Automation in terms of software workflow has been around for decades. Douglas Adams famously quipped that he’d rather spend a happy half a day writing a Word macro that would save him five seconds of work, than doing what he was supposed to be doing (ie, writing).

Things have moved on since then. Automation has been a huge area of growth in tech, and it’s something, with the rise of ‘no-code’, even us mortals can easily make use of.

No-code is coding graphically, linking tasks together through drag-and-drop interfaces, with easy-to-follow instructions. Think of using graphical building blocks to put together a web page rather than writing html – that’s no-code. Zapier is the best know of the tools that can link over 7,000 applications together seamlessly, in any which way you want.

You see this everyday when you sign up for an online newsletter or a subscription. It could be that a form filled online triggers emails to be sent out, appointments to be made, even documents to be posted. All this can be done without the intervention, or the need, of a human.

I strongly recommend taking a look at tools like Zapier, and don’t assume I’m just talking about work here.

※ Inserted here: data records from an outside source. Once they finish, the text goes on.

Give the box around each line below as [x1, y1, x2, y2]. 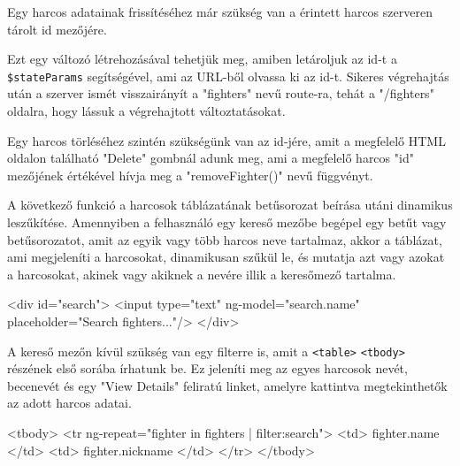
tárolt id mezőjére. [7, 19, 107, 38]
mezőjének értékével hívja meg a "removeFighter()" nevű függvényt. [7, 165, 373, 184]
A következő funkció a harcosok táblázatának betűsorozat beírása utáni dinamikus [7, 195, 453, 214]
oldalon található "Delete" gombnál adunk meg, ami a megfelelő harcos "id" [7, 149, 414, 167]
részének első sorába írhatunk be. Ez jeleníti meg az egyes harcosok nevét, [7, 359, 408, 378]
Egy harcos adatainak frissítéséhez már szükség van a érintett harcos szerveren [7, 3, 433, 20]
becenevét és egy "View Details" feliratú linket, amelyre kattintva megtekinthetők [7, 376, 448, 394]
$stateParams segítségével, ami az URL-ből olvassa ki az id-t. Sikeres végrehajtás [7, 66, 449, 85]
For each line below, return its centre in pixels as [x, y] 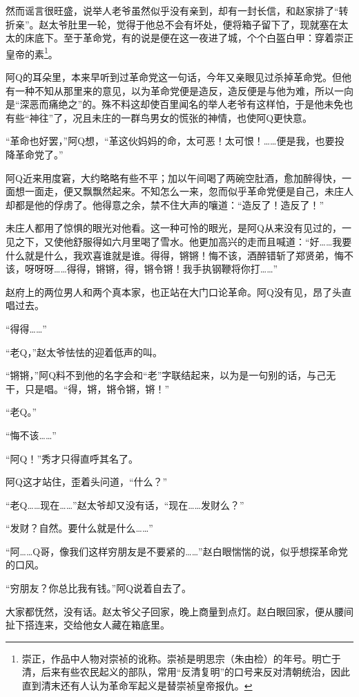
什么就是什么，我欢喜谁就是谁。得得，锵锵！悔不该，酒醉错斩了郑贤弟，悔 [175, 255]
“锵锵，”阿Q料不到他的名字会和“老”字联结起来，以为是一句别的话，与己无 [171, 375]
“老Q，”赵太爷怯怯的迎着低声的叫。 [84, 352]
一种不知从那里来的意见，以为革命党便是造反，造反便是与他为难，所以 [174, 90]
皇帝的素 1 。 [32, 53]
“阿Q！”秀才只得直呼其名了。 [72, 458]
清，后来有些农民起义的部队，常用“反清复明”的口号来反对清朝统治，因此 [186, 672]
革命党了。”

Tip: Think of the tasks that you seem to repeat endlessly and see if there isn’t a way to automate them. The domestic app I use the most? With three children, I’m often trying to get a GP appointment. Doing that and the school run is a challenge. I use an Android Auto Redial app to keep calling until I get through (there are iOS alternatives).

Work with AI

While automation is grunt work, AI can do unique tasks, in the manner of an fairly helpful PA. The trick with AI is to know that while it is artificial, it is by no means intelligent. If you’ve ever tried to get ChatGPT to write something for you, you’ll have not done it again. But if you have asked it to draft an article for you, you might have had more success.

Think about what an AI is – it’s a large language model, all its answers are based on things that have already been done, so no wonder it can’t produce unique content well. However, if you ask it to produce a type of document, that can work.

We had an extended trip to Australia last summer with the family, I fed our all the info and bookings I had into an AI bot and it spat out a very commendable itinerary. Also recently, I have been hosting webinars to do with a charity I work with, and asking attendees to add their email addresses to the comments, so that I can email them after the presentation.

I copied the whole comments section and then pasted it into an AI bot to strip out everything but the email addresses, a tiresome piece of work that would have taken ages myself.

Of course, there are confidentiality issues with using online AIs (such that Italy has banned it) and you shouldn’t feed in any confidential or sensitive data into them.

However, there are alternatives. Install and use an (albeit slower and less capable) locally installed GPT so that you can be comfortable that none of your data is being shared. This sort of use of AI is essentially getting a job done that would be too time consuming for you, but not worth creating a bespoke workflow for because you’re only doing it once or twice.

Tip: Try ChatGPT if you haven’t yet but treat it sceptically. With any task, be prepared to ask lots of follow-up questions until it produces what you wanted in the first place.

Judicious use of the above will do a huge amount to cut out pointless tasks, freeing you to do more, or if you wish, less.